• _TASK DESCRIPTION_: Go through each line of the entries below and tally those containing the string "kitchen"; give only the total.

• _MATERIAL SUPPLIED_:
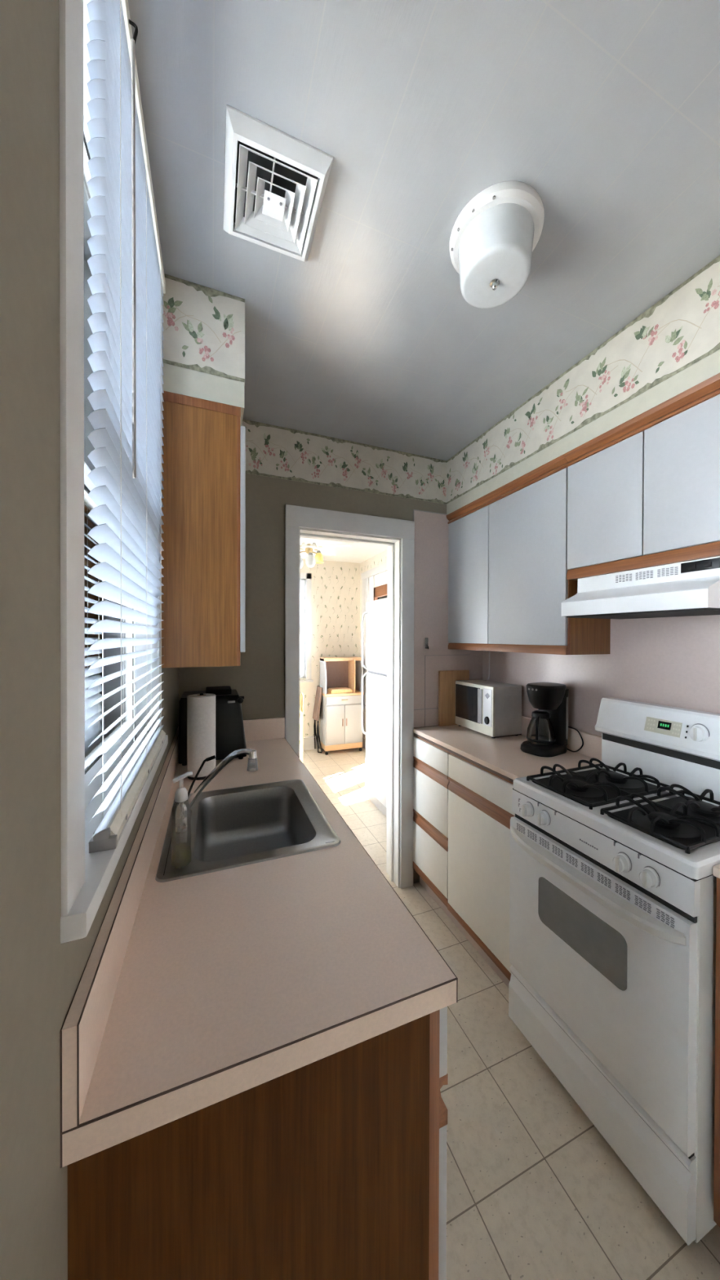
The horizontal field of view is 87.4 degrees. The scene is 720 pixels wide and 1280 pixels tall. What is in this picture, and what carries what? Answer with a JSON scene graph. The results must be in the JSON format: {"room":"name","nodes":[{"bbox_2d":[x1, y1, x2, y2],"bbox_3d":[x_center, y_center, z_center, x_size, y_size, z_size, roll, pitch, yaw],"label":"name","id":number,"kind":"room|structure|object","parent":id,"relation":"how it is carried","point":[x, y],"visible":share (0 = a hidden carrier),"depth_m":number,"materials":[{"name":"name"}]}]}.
{"room":"kitchen","nodes":[
{"label":"kitchen","id":0,"kind":"room"},
{"bbox_2d":[0,0,178,1279],"bbox_3d":[-0.262,0.182,0.087,0.138,2.461,3.750,0,0,-21],"label":"wall","id":1,"kind":"structure","parent":0,"point":[40,975],"depth_m":0.32,"materials":[{"name":"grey paint"}]},
{"bbox_2d":[58,0,168,943],"bbox_3d":[-0.493,-0.374,0.709,0.161,1.358,0.760,0,0,-21],"label":"window","id":2,"kind":"structure","parent":1,"relation":"in","point":[86,877],"depth_m":0.41,"materials":[{"name":"white paint"}]},
{"bbox_2d":[86,0,165,853],"bbox_3d":[-0.435,-0.354,0.757,0.041,1.262,0.612,0,0,-21],"label":"mini blind","id":3,"kind":"object","parent":2,"relation":"attached to","point":[126,283],"visible":1,"depth_m":0.58,"materials":[{"name":"white plastic"}]},
{"bbox_2d":[59,725,178,1168],"bbox_3d":[-0.557,0.458,1.049,0.018,0.140,1.436,0,0,-21],"label":"backsplash","id":4,"kind":"structure","parent":1,"relation":"attached to","point":[82,1032],"depth_m":0.49,"materials":[{"name":"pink laminate"}]},
{"bbox_2d":[161,391,245,667],"bbox_3d":[-0.590,-0.322,1.441,0.238,0.801,0.672,0,0,-21],"label":"upper cabinet","id":5,"kind":"object","parent":1,"relation":"attached to","point":[203,528],"visible":0.93,"depth_m":1.13,"materials":[{"name":"brown wood"}]},
{"bbox_2d":[178,473,454,884],"bbox_3d":[0.061,0.171,2.143,1.962,2.461,0.155,0,0,-21],"label":"wall","id":6,"kind":"structure","parent":0,"point":[260,677],"depth_m":1.86,"materials":[{"name":"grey paint"}]},
{"bbox_2d":[243,717,284,741],"bbox_3d":[-0.593,0.437,1.799,0.462,0.100,0.014,0,0,-21],"label":"backsplash","id":7,"kind":"structure","parent":6,"relation":"attached to","point":[264,728],"depth_m":1.84,"materials":[{"name":"pink laminate"}]},
{"bbox_2d":[241,418,446,504],"bbox_3d":[-0.050,-0.931,2.006,1.212,0.257,0.002,0,0,-21],"label":"wallpaper border","id":8,"kind":"object","parent":6,"relation":"attached to","point":[271,451],"visible":0.94,"depth_m":1.99,"materials":[{"name":"beige paper"}]},
{"bbox_2d":[284,504,414,888],"bbox_3d":[-0.064,0.363,2.087,0.728,2.075,0.172,0,0,-21],"label":"door frame","id":9,"kind":"structure","parent":6,"relation":"in","point":[398,535],"depth_m":2.12,"materials":[{"name":"white paint"}]},
{"bbox_2d":[413,509,482,727],"bbox_3d":[0.531,-0.121,2.239,0.490,1.246,0.006,0,0,-21],"label":"wall panel","id":10,"kind":"object","parent":6,"relation":"attached to","point":[431,528],"visible":0.73,"depth_m":2.19,"materials":[{"name":"grey paint"}]},
{"bbox_2d":[299,558,359,737],"bbox_3d":[-0.942,0.201,4.706,2.240,2.437,0.152,0,0,-21],"label":"wall","id":11,"kind":"structure","parent":0,"point":[335,585],"depth_m":4.84,"materials":[{"name":"beige paper"}]},
{"bbox_2d":[299,573,313,682],"bbox_3d":[-0.917,-0.155,4.658,0.670,1.365,0.125,0,0,-21],"label":"window","id":12,"kind":"structure","parent":11,"relation":"in","point":[305,595],"depth_m":4.74,"materials":[{"name":"white paint"}]},
{"bbox_2d":[299,579,306,677],"bbox_3d":[-0.918,-0.142,4.671,0.508,1.230,0.011,0,0,-21],"label":"shade","id":13,"kind":"object","parent":12,"relation":"attached to","point":[303,582],"depth_m":4.75,"materials":[{"name":"white fabric"}]},
{"bbox_2d":[302,735,320,750],"bbox_3d":[-0.912,1.300,4.627,1.962,0.165,0.035,0,0,-21],"label":"baseboard","id":14,"kind":"structure","parent":11,"relation":"attached to","point":[308,742],"depth_m":4.74,"materials":[{"name":"white paint"}]},
{"bbox_2d":[300,537,387,563],"bbox_3d":[-0.465,-1.039,3.489,2.240,0.060,2.750,0,0,-21],"label":"ceiling","id":15,"kind":"structure","parent":0,"point":[356,553],"depth_m":4.31,"materials":[{"name":"white paint"}]},
{"bbox_2d":[300,537,351,568],"bbox_3d":[-0.500,-0.839,3.550,0.762,0.340,0.784,0,0,-21],"label":"ceiling fan","id":16,"kind":"object","parent":15,"relation":"hanging from","point":[308,545],"visible":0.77,"depth_m":3.52,"materials":[{"name":"white paint"}]},
{"bbox_2d":[360,549,387,738],"bbox_3d":[0.509,0.210,3.879,0.142,2.438,2.750,0,0,-21],"label":"wall","id":17,"kind":"structure","parent":0,"point":[380,558],"depth_m":4.80,"materials":[{"name":"white paint"}]},
{"bbox_2d":[362,737,365,749],"bbox_3d":[0.286,1.329,4.237,0.014,0.120,1.565,0,0,-21],"label":"baseboard","id":18,"kind":"structure","parent":17,"relation":"attached to","point":[363,739],"depth_m":4.80,"materials":[{"name":"white paint"}]},
{"bbox_2d":[360,562,387,709],"bbox_3d":[0.291,0.013,4.259,0.090,1.750,1.400,0,0,-21],"label":"window","id":19,"kind":"structure","parent":17,"relation":"in","point":[374,580],"depth_m":4.64,"materials":[{"name":"white paint"}]},
{"bbox_2d":[128,0,719,460],"bbox_3d":[0.604,-1.078,0.416,1.990,0.060,3.750,0,0,-21],"label":"ceiling","id":20,"kind":"structure","parent":0,"point":[609,110],"depth_m":0.85,"materials":[{"name":"white paint"}]},
{"bbox_2d":[162,363,244,426],"bbox_3d":[-0.590,-0.890,1.437,0.234,0.335,0.671,0,0,-21],"label":"soffit","id":21,"kind":"structure","parent":20,"relation":"attached to","point":[176,380],"depth_m":1.13,"materials":[{"name":"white paint"}]},
{"bbox_2d":[162,273,244,382],"bbox_3d":[-0.466,-0.927,1.123,0.234,0.257,0.002,0,0,-21],"label":"wallpaper border","id":22,"kind":"object","parent":21,"relation":"attached to","point":[204,326],"visible":0.99,"depth_m":1.12,"materials":[{"name":"beige paper"}]},
{"bbox_2d":[222,104,333,262],"bbox_3d":[-0.204,-1.039,0.892,0.220,0.028,0.242,0,0,-21],"label":"ceiling vent","id":23,"kind":"object","parent":20,"relation":"in","point":[273,196],"visible":1,"depth_m":0.86,"materials":[{"name":"white metal"}]},
{"bbox_2d":[448,181,544,308],"bbox_3d":[0.349,-0.981,0.976,0.230,0.142,0.230,0,0,-21],"label":"ceiling light","id":24,"kind":"object","parent":20,"relation":"attached to","point":[493,239],"visible":1,"depth_m":0.92,"materials":[{"name":"white paint"}]},
{"bbox_2d":[446,349,719,514],"bbox_3d":[1.146,-0.887,0.977,0.265,0.325,2.795,0,0,-21],"label":"soffit","id":25,"kind":"structure","parent":20,"relation":"attached to","point":[708,366],"depth_m":1.32,"materials":[{"name":"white paint"}]},
{"bbox_2d":[446,255,719,504],"bbox_3d":[0.986,-0.922,1.018,0.002,0.257,2.600,0,0,-21],"label":"wallpaper border","id":26,"kind":"object","parent":25,"relation":"attached to","point":[682,329],"visible":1,"depth_m":1.32,"materials":[{"name":"beige paper"}]},
{"bbox_2d":[302,746,719,1279],"bbox_3d":[0.212,1.434,1.758,2.240,0.060,6.500,0,0,-21],"label":"floor","id":27,"kind":"structure","parent":0,"point":[535,1191],"depth_m":1.02,"materials":[{"name":"tile"}]},
{"bbox_2d":[67,1006,448,1279],"bbox_3d":[-0.345,0.967,1.147,0.479,0.878,1.415,0,0,-21],"label":"base cabinet","id":28,"kind":"object","parent":27,"relation":"on","point":[333,1166],"visible":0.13,"depth_m":0.49,"materials":[{"name":"brown wood"}]},
{"bbox_2d":[61,737,457,1167],"bbox_3d":[-0.340,0.510,1.135,0.477,0.036,1.436,0,0,-21],"label":"countertop","id":29,"kind":"structure","parent":28,"relation":"on","point":[233,981],"depth_m":0.55,"materials":[{"name":"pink laminate"}]},
{"bbox_2d":[186,693,215,780],"bbox_3d":[-0.573,0.342,1.362,0.096,0.297,0.096,0,0,-21],"label":"paper towel roll","id":30,"kind":"object","parent":29,"relation":"on","point":[201,708],"visible":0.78,"depth_m":1.32,"materials":[{"name":"white paper"}]},
{"bbox_2d":[177,685,246,765],"bbox_3d":[-0.617,0.346,1.586,0.254,0.286,0.202,0,0,-21],"label":"countertop appliance","id":31,"kind":"object","parent":29,"relation":"on","point":[229,726],"visible":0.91,"depth_m":1.51,"materials":[{"name":"black plastic"}]},
{"bbox_2d":[175,748,257,834],"bbox_3d":[-0.395,0.396,1.046,0.215,0.184,0.140,0,0,-21],"label":"faucet","id":32,"kind":"object","parent":29,"relation":"on","point":[251,753],"visible":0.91,"depth_m":1.02,"materials":[{"name":"silver metal"}]},
{"bbox_2d":[155,779,340,882],"bbox_3d":[-0.311,0.561,1.044,0.404,0.148,0.449,0,0,-21],"label":"sink","id":33,"kind":"object","parent":29,"relation":"in","point":[231,828],"visible":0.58,"depth_m":1.16,"materials":[{"name":"metal"}]},
{"bbox_2d":[171,771,192,868],"bbox_3d":[-0.390,0.390,0.822,0.040,0.198,0.040,0,0,13],"label":"soap bottle","id":34,"kind":"object","parent":33,"relation":"on","point":[181,853],"visible":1,"depth_m":0.82,"materials":[{"name":"clear plastic"}]},
{"bbox_2d":[299,693,303,762],"bbox_3d":[-0.744,0.942,3.625,0.340,0.895,0.363,0,0,-21],"label":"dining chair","id":35,"kind":"object","parent":27,"relation":"on","point":[301,695],"visible":0.2,"depth_m":3.52,"materials":[{"name":"brown wood"}]},
{"bbox_2d":[312,685,322,752],"bbox_3d":[-0.524,0.982,4.674,0.085,0.796,0.206,0,0,-21],"label":"folding table","id":36,"kind":"object","parent":27,"relation":"on","point":[317,708],"visible":1,"depth_m":4.62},
{"bbox_2d":[320,657,364,755],"bbox_3d":[-0.231,0.802,4.712,0.502,1.165,0.267,0,0,-21],"label":"kitchen cart","id":37,"kind":"object","parent":27,"relation":"on","point":[340,713],"visible":0.87,"depth_m":4.64,"materials":[{"name":"white laminate"}]},
{"bbox_2d":[327,687,351,693],"bbox_3d":[-0.253,0.624,4.675,0.270,0.050,0.178,0,0,-21],"label":"wooden tray","id":38,"kind":"object","parent":37,"relation":"on","point":[335,690],"visible":1,"depth_m":4.61,"materials":[{"name":"brown wood"}]},
{"bbox_2d":[361,597,386,817],"bbox_3d":[0.388,0.525,3.098,0.595,1.702,0.580,0,0,-21],"label":"refrigerator","id":39,"kind":"object","parent":27,"relation":"on","point":[375,612],"visible":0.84,"depth_m":3.05,"materials":[{"name":"metal"}]},
{"bbox_2d":[413,733,456,925],"bbox_3d":[0.591,0.965,2.081,0.493,0.875,0.349,0,0,-21],"label":"base cabinet","id":40,"kind":"object","parent":27,"relation":"on","point":[431,781],"visible":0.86,"depth_m":1.96,"materials":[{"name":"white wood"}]},
{"bbox_2d":[447,749,515,987],"bbox_3d":[0.741,0.968,1.697,0.493,0.875,0.475,0,0,-21],"label":"base cabinet","id":41,"kind":"object","parent":27,"relation":"on","point":[480,813],"visible":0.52,"depth_m":1.59,"materials":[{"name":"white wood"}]},
{"bbox_2d":[413,724,601,779],"bbox_3d":[0.679,0.518,1.857,0.492,0.022,0.828,0,0,-21],"label":"countertop","id":42,"kind":"structure","parent":41,"relation":"on","point":[504,755],"depth_m":1.70,"materials":[{"name":"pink laminate"}]},
{"bbox_2d":[438,670,469,726],"bbox_3d":[0.558,0.342,2.236,0.208,0.324,0.022,0,0,-21],"label":"cutting board","id":43,"kind":"object","parent":42,"relation":"on","point":[446,678],"visible":0.76,"depth_m":2.21,"materials":[{"name":"brown wood"}]},
{"bbox_2d":[455,679,521,738],"bbox_3d":[0.705,0.373,2.105,0.202,0.266,0.322,0,0,-21],"label":"microwave oven","id":44,"kind":"object","parent":42,"relation":"on","point":[492,708],"visible":1,"depth_m":1.98,"materials":[{"name":"grey metal"}]},
{"bbox_2d":[520,681,583,757],"bbox_3d":[0.853,0.354,1.713,0.213,0.309,0.200,0,0,-21],"label":"coffee maker","id":45,"kind":"object","parent":42,"relation":"on","point":[550,699],"visible":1,"depth_m":1.70,"materials":[{"name":"black plastic"}]},
{"bbox_2d":[508,697,719,1245],"bbox_3d":[0.868,0.824,1.192,0.575,1.170,0.570,0,0,-21],"label":"gas range","id":46,"kind":"object","parent":27,"relation":"on","point":[613,884],"visible":1,"depth_m":1.03,"materials":[{"name":"white metal"}]},
{"bbox_2d":[513,757,719,879],"bbox_3d":[0.868,0.495,1.187,0.470,0.084,0.558,0,0,-21],"label":"cooktop","id":47,"kind":"object","parent":46,"relation":"in","point":[668,818],"depth_m":1.12,"materials":[{"name":"metal"}]},
{"bbox_2d":[646,719,680,734],"bbox_3d":[1.057,0.302,1.312,0.012,0.033,0.100,0,0,-21],"label":"control panel","id":48,"kind":"object","parent":46,"relation":"attached to","point":[655,726],"depth_m":1.31,"materials":[{"name":"beige plastic"}]},
{"bbox_2d":[713,877,719,1226],"bbox_3d":[1.174,0.976,0.572,0.507,0.875,0.797,0,0,-21],"label":"base cabinet","id":49,"kind":"object","parent":27,"relation":"on","point":[717,1085],"visible":1,"depth_m":0.85,"materials":[{"name":"brown wood"}]},
{"bbox_2d":[712,863,719,878],"bbox_3d":[1.179,0.527,0.574,0.497,0.022,0.802,0,0,-21],"label":"countertop","id":50,"kind":"structure","parent":49,"relation":"on","point":[716,868],"depth_m":0.85,"materials":[{"name":"pink laminate"}]},
{"bbox_2d":[482,614,719,736],"bbox_3d":[1.484,0.183,0.687,0.153,2.461,3.595,0,0,-21],"label":"wall","id":51,"kind":"structure","parent":0,"point":[668,661],"depth_m":1.49,"materials":[{"name":"beige paint"}]},
{"bbox_2d":[445,453,610,654],"bbox_3d":[0.780,-0.338,1.904,0.271,0.790,0.802,0,0,-21],"label":"upper cabinet","id":52,"kind":"object","parent":51,"relation":"attached to","point":[508,585],"visible":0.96,"depth_m":1.73,"materials":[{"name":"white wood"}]},
{"bbox_2d":[486,651,489,679],"bbox_3d":[0.761,0.144,2.235,0.022,0.187,0.011,0,0,-21],"label":"power cord","id":53,"kind":"object","parent":52,"relation":"hanging from","point":[489,651],"visible":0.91,"depth_m":2.23,"materials":[{"name":"white paint"}]},
{"bbox_2d":[520,715,601,760],"bbox_3d":[0.897,0.459,1.940,0.027,0.098,0.825,0,0,-21],"label":"backsplash","id":54,"kind":"structure","parent":51,"relation":"attached to","point":[592,747],"depth_m":1.68,"materials":[{"name":"pink laminate"}]},
{"bbox_2d":[564,373,719,580],"bbox_3d":[1.031,-0.482,1.264,0.271,0.492,0.568,0,0,-21],"label":"upper cabinet","id":55,"kind":"object","parent":51,"relation":"attached to","point":[644,492],"visible":0.99,"depth_m":1.20,"materials":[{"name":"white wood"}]},
{"bbox_2d":[560,555,719,619],"bbox_3d":[0.997,-0.159,1.275,0.325,0.152,0.454,0,0,-21],"label":"range hood","id":56,"kind":"object","parent":55,"relation":"attached to","point":[688,588],"visible":1,"depth_m":1.18,"materials":[{"name":"white metal"}]},
{"bbox_2d":[688,564,695,569],"bbox_3d":[0.976,-0.215,1.107,0.004,0.014,0.018,0,0,-21],"label":"rocker switch","id":57,"kind":"object","parent":56,"relation":"attached to","point":[691,566],"depth_m":1.11,"materials":[{"name":"black plastic"}]},
{"bbox_2d":[703,561,711,567],"bbox_3d":[0.990,-0.215,1.072,0.004,0.014,0.018,0,0,-21],"label":"rocker switch","id":58,"kind":"object","parent":56,"relation":"attached to","point":[706,564],"depth_m":1.07,"materials":[{"name":"black plastic"}]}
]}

• _PROBLEM SOLUTION_: 3